## [Extracted records]
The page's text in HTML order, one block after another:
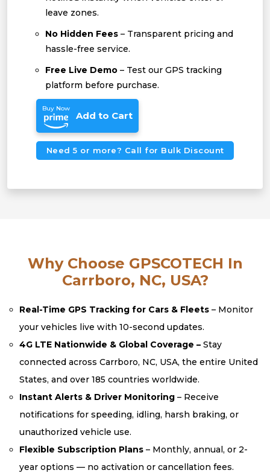
leave zones.
No Hidden Fees – Transparent pricing and
hassle-free service.
Free Live Demo – Test our GPS tracking
platform before purchase.
Buy Now
Add to Cart
Need 5 or more? Call for Bulk Discount
Why Choose GPSCOTECH In
Carrboro, NC, USA?
Real-Time GPS Tracking for Cars & Fleets – Monitor
your vehicles live with 10-second updates.
4G LTE Nationwide & Global Coverage – Stay
connected across Carrboro, NC, USA, the entire United
States, and over 185 countries worldwide.
Instant Alerts & Driver Monitoring – Receive
notifications for speeding, idling, harsh braking, or
unauthorized vehicle use.
Flexible Subscription Plans – Monthly, annual, or 2-
year options — no activation or cancellation fees.
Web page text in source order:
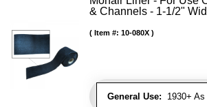
& Channels - 1-1/2"
General Use: 1930+ As
Item #: 10-080X
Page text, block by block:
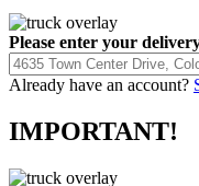
Please enter your
Already have an account?
IMPORTANT!
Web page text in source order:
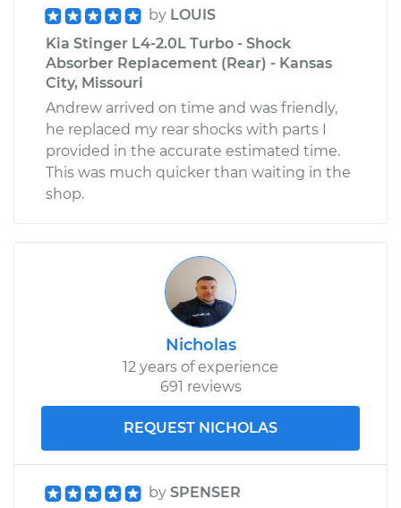
by LOUIS
Kia Stinger L4-2.0L Turbo - Shock
Absorber Replacement (Rear) - Kansas
City, Missouri
Andrew arrived on time and was friendly,
he replaced my rear shocks with parts I
provided in the accurate estimated time.
This was much quicker than waiting in the
shop.
Nicholas
12 years of experience
691 reviews
REQUEST NICHOLAS
by SPENSER

## [What the task asks]
Return each line of the data above that includes the word "your".

## [Task output]
your vehicles live with 10-second updates.
Please enter your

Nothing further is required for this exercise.